**Task data**.
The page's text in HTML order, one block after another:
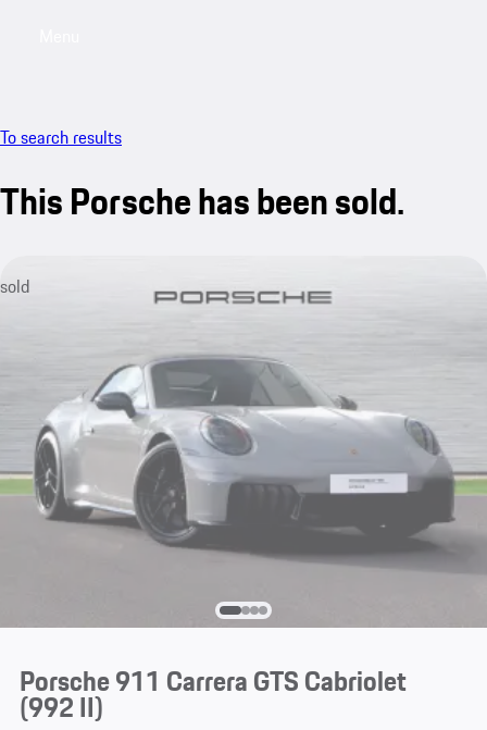
To search results
This Porsche has been sold.
sold
Porsche 911 Carrera GTS Cabriolet
(992 II)
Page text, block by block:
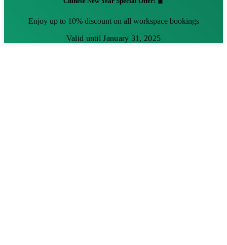
Enjoy up to 10% discount on all workspace bookings
Valid until January 31, 2025
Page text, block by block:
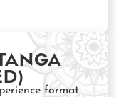
format
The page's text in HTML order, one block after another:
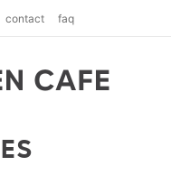
contact faq

**Your task**.
Every entry, word for word: repeat it, but skip the images.

**Answer for this exercise**.
The page's text in HTML order, one block after another:
To search results
This Porsche has been sold.
sold
Porsche 911 Carrera GTS Cabriolet
(992 II)
Page text, block by block:
Enjoy up to 10% discount on all workspace bookings
Valid until January 31, 2025
Page text, block by block:
format
The page's text in HTML order, one block after another:
contact faq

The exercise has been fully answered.